Circuit Analysis (diode)

[quantum_enhanced]

I am using a new textbook that displays circuits in a way I have never seen. Am I percieving this right? Here's how I transformed the circuit in my textbook:

Additionally, I understand that i=1mA, however, I cant seem to understand how V=5V.

Help?

 

[clombard1973]

Looks good but ....

I am using a new textbook that displays circuits in a way I have never seen. Am I percieving this right? Here's how I transformed the circuit in my textbook:

Additionally, I understand that i=1mA, however, I cant seem to understand how V=5V.

Help?

Hello,

Yes your drawing of the circuit is correct. You can assume that the positive side of the -5Vdc supply is connected to the negative side of the +5Vdc supply.

Now typically one assumes a voltage drop across the diode of about 0.7Vdc. If that were the case, then i would be equal to 0.93 mA and not 1 mA. If that were the case summing the voltage drops around the loop would yield a drop at V that would be -4.3 Vdc (-5 + 9.3 + V = 0).

If though you were given that i is 1 mA then the text must be assuming the diode is ideal. An ideal diode has no voltage drop across it and simply acts to let current flow in one direction but not the other.

If that is the case then when you sum the voltage drops around the loop you should get a voltage at V that is -5Vdc not +5Vdc (-5 + 10 + V = 0). Basically the easiest way to see this is if the diode is ideal then there is no voltage drop across it. Therefore at V with respect to ground you are simply measuring the voltage across the -5 Vdc supply. So the voltage at V must be -5Vdc.

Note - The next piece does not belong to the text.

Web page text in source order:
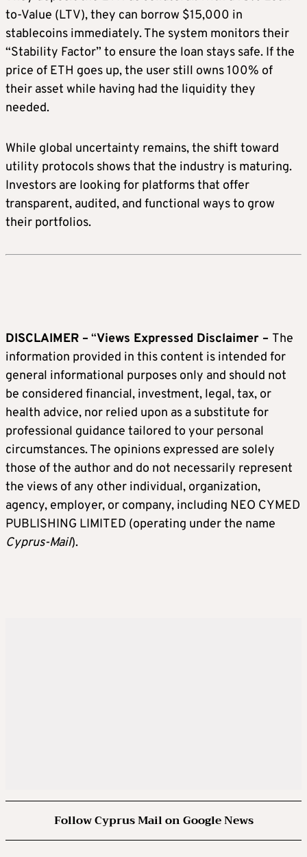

If your text has an answer in it that says +5Vdc then it is a typo as that is the voltage at ground with respect to V and not V with respect to ground.

"Ground" is just an arbitrary place within the circuit that is chosen as a "zero volt" location to take voltage measurements with respect to. Where you placed ground in your second circuit is always how I have seen it and therefore V, with the diode being ideal and having no drop, is at the negative side of a 5 Vdc supply with respect to the positive side; so it is definitely -5Vdc.

Take care,
Craig (Hi)

 

[quantum_enhanced]

Thanks for your response. I hate when the textbooks don't have the right answers in the back of the book, especially during the initial stages of learning a new concept!